Надевая патронташ и пересиливая шум, бригадир сказал:

– Вторая смена может не выходить на работу!

– Чем нам заниматься? – произнес старый рабочий, дядя Вася. – На охоту что ли податься с тобой?

– Пойдем, – ответствовал бригадир.

– Ладно уж, иди, иди – в такую погоду сам черт не по­кажется, – махнул рукой дядя Вася.

Володя с учителем вышли из теплого жилья, и их сразу же объял колючий, пронизывающий все тело ветер.

– Ничего, привыкайте, интеллигенция, – насмешливо про­изнес Володя.

Дорогой он рассказывал, что в том году брал лицензию на отстрел двух лосей, а в этом еще не продлил: все как-то не было времени.

– А лоси здесь есть, – заключил Володя. – Здешний лесник рассказывал, что в этих местах видел целый табун. Да и тракто­ристы, косившие вон около той гривы, что подходит к озеру, – показал рукой Володя, – видели двух лосей.

Выйдя на чистое место, они направились вдоль дороги, про­ложенной гусеничными тракторами. Порывистый ветер ударял им в спины.

Они прошли километра три-четыре по дороге, затем свернули в сторону, ветер теперь дул слева, трава цеплялась за болотные сапоги. На пути они встретили два редких колка и вышли к речке.

Перед ними, по берегу речушки, раскинулась большая рав­нинная местность, покрытая высокой травой.

– Как будто здесь в свое время было болото, – сказал учитель, – до сего времени молчавший.

– Да, пожалуй, – вторил ему бригадир.

Идти становилось все труднее, осока доходила до пояса, из­редка стали попадаться кочки. А ветер, словно найдя простор, разгуливал по всей равнине, превращая ее в живое, волнующееся море. Впереди показались низкие искривленные деревца, а еще дальше начинался сплошной кустарник. Вдруг Володя быстро присел, дернув учителя за рукав фуфайки. Неподалеку, не видя и еще не чуя опасности, ибо ветер дул в противоположную сторону, спокойно и величаво двигались два огромных лося. Трава скрывала охотников. Они стали делать небольшие перебежки. Но ког­да до лосей осталось не более шестидесяти метров, самец, идущий впереди, неожиданно резко повернул голову и бросился к кус­тарнику, увлекая за собой самку. Раздосадованные охотники ки­нулись следом. Не добежав до кустарника, они снова осторожны­ми, неслышными шагами направились в ту сторону, куда, по их мнению, скрылись лоси. Что и говорить, утомительно было кра­сться, приседать, стараясь слиться со стволами деревьев, пока они вновь, часа через полтора, не увидели двух спокойно идущих на них лосей. От неожиданности – растерялись. Хорошо, час­тый кустарник скрывал их.
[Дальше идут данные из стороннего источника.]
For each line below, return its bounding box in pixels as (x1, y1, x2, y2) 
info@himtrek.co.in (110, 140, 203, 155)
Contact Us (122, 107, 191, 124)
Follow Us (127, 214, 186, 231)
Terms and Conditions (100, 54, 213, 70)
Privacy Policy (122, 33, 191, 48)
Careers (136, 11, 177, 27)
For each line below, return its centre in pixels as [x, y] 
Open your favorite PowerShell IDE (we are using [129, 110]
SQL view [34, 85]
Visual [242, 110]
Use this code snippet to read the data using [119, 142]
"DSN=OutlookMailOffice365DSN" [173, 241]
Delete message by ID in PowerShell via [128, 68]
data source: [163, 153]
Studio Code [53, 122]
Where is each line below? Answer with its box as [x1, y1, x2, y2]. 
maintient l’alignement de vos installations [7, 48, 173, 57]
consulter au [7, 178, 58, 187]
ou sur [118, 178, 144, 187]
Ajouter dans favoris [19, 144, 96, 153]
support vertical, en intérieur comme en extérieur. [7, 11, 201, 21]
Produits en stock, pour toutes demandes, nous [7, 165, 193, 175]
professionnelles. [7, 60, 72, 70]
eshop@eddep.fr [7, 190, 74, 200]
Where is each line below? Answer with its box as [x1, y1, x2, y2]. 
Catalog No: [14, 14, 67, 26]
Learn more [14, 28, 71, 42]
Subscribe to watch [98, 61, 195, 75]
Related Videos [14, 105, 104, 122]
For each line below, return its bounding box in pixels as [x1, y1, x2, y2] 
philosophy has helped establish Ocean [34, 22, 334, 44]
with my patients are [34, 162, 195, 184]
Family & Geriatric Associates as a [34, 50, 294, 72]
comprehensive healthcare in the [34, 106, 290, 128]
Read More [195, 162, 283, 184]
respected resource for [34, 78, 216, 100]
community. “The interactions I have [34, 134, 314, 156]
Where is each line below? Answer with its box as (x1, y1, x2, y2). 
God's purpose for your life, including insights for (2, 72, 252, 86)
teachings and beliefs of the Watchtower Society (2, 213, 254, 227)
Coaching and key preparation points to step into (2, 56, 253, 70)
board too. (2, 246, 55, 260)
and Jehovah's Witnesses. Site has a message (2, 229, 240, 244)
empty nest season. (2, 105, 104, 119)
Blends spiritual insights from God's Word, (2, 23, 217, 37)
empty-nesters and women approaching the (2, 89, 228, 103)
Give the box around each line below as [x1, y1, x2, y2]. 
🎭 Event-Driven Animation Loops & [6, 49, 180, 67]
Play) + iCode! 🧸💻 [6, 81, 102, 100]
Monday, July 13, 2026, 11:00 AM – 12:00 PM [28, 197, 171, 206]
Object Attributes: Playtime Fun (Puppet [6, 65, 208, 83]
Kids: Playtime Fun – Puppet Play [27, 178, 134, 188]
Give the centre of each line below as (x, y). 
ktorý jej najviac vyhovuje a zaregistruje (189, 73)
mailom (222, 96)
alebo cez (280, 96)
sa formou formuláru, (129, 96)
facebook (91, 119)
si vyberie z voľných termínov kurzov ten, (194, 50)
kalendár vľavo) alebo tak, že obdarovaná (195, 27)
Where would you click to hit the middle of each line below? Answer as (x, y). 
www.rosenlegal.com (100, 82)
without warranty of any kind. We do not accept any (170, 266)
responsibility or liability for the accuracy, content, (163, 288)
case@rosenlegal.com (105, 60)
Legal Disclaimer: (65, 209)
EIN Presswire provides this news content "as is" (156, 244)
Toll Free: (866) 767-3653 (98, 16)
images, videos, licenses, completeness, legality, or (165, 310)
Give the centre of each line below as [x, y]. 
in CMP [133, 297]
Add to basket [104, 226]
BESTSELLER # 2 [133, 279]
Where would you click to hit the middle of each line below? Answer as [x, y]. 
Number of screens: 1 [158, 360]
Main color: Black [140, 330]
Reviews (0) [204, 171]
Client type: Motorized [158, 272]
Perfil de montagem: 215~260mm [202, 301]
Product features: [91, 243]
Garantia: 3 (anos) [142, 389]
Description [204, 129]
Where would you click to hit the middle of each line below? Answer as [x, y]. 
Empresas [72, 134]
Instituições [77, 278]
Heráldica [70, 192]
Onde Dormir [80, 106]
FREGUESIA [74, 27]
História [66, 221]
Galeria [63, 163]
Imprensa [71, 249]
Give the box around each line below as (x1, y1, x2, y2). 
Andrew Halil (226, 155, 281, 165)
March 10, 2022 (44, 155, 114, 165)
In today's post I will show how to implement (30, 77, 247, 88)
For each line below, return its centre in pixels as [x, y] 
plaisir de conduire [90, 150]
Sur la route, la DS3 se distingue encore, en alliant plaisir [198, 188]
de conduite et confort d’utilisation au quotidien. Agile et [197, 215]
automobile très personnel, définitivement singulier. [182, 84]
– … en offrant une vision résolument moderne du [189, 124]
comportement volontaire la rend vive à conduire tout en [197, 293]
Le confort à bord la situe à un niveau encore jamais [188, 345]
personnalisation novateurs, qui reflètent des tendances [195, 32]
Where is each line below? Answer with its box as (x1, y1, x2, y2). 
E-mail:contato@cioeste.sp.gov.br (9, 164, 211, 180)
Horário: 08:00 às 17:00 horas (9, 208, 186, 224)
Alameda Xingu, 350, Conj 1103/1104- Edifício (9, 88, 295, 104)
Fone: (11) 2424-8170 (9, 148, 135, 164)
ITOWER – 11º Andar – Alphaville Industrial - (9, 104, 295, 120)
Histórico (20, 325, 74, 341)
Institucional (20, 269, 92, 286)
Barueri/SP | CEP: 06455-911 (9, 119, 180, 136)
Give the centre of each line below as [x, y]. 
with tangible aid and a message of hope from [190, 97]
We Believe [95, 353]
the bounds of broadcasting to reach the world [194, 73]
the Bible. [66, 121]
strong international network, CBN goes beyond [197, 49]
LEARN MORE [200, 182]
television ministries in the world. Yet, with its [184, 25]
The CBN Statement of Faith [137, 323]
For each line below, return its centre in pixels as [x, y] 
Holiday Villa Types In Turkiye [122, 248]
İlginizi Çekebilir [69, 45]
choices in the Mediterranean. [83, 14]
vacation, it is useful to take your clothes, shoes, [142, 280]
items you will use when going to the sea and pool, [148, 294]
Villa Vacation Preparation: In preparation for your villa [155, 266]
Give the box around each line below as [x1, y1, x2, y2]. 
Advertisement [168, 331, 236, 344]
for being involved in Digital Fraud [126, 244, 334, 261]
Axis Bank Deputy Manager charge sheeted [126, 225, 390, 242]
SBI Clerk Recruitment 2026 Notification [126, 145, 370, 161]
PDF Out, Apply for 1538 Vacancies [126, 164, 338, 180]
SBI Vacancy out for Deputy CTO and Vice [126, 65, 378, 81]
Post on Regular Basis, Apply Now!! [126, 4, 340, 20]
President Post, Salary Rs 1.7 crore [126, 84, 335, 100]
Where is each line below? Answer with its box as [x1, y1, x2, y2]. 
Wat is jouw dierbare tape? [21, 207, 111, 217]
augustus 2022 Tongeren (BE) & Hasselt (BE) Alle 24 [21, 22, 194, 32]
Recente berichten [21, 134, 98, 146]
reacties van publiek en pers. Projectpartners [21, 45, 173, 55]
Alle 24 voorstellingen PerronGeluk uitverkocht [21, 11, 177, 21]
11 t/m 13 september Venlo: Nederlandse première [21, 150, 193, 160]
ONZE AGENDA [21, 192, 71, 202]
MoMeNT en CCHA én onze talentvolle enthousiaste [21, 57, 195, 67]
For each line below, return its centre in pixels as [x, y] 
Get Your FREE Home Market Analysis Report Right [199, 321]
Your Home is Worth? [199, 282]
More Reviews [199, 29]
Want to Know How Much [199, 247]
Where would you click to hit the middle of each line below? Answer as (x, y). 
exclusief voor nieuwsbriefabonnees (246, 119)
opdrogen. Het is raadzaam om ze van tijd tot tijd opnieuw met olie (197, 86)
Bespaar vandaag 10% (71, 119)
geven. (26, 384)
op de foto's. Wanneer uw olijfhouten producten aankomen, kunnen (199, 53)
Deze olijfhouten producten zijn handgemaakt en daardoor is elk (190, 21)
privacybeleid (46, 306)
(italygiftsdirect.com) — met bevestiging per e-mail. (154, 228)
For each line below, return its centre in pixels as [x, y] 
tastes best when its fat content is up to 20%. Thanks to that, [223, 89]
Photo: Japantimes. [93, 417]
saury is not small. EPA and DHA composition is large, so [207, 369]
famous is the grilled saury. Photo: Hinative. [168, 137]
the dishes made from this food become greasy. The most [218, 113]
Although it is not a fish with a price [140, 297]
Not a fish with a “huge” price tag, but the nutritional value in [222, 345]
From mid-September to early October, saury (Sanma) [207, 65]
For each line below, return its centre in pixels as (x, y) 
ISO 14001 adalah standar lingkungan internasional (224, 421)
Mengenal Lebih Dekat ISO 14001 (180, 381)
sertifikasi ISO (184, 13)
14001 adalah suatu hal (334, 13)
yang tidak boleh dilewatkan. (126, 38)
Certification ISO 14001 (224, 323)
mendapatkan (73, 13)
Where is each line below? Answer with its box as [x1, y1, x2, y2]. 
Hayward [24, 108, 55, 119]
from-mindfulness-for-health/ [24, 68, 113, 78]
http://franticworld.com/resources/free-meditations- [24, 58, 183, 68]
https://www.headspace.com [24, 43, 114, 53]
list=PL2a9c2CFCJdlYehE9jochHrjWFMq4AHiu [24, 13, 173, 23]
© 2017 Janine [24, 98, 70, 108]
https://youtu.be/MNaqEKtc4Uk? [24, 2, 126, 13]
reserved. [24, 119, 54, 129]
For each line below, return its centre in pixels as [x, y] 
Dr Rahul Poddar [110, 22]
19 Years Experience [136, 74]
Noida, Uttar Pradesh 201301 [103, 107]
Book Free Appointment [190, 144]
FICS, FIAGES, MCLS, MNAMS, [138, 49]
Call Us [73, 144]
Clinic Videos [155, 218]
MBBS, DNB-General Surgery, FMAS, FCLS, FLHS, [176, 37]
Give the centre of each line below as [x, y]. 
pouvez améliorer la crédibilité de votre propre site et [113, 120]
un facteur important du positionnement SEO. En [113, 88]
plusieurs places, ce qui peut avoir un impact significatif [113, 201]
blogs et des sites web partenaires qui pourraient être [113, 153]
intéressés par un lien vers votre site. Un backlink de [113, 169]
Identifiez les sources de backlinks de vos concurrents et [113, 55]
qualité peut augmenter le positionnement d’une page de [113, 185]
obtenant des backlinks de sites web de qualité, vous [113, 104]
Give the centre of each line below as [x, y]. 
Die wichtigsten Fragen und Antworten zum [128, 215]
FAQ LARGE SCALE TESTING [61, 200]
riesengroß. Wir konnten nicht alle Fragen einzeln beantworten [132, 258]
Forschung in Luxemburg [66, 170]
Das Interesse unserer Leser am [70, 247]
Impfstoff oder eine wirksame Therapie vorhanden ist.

Володя, уже оправившись от волнения, глазами указал Сте­пану Семеновичу, что стрелять он будет в самца и что учителю надлежит убить самку.

Затаив дыхание и установив двухстволки между сучьями, как в рогатины, они, стоя на коленях, целились в дивных животных.

Допустив их на ружейный выстрел, они одновременно, словно договорившись, обменялись взглядами, и через несколько се­кунд раздался сначала один, а затем, дополняя и догоняя пер­вый, другой выстрел. Лось-самец упал на колени, однако пы­тался еще встать, но второй выстрел бригадира оборвал эту по­пытку. Выстрел Степана Семеновича был более удачным: самка сразу упала на правый бок и билась в смертельной агонии. Когда он подошел к жертве, она, как ему показалось, была мер­тва, и только влажные, испуганные глаза ее выражали что-то человеческое...

На стан возвращались молча. Володя, правда, пытался что-то говорить: мол, лицензию дадут и сейчас, как для отдаленной экс­педиции... Но посмотрел на потемневшее лицо учителя и осекся.

Степан Семенович шагал, ничего не замечая вокруг, часто спотыкался. Ему все виделись молящие о пощаде глаза лосихи, подернутые слезой. Комок подкатывался к горлу. Хотелось раз­махнуться и зашвырнуть ружье в кусты, чтобы никогда не най­ти, никогда больше не брать его в руки... Чтобы не совершать... убийство...

И вернувшись на стан, учитель думал о том же. И ночью он судил себя, зная, что суд этот будет продолжаться до тех пор, пока он не откроется в своем преступлении людям.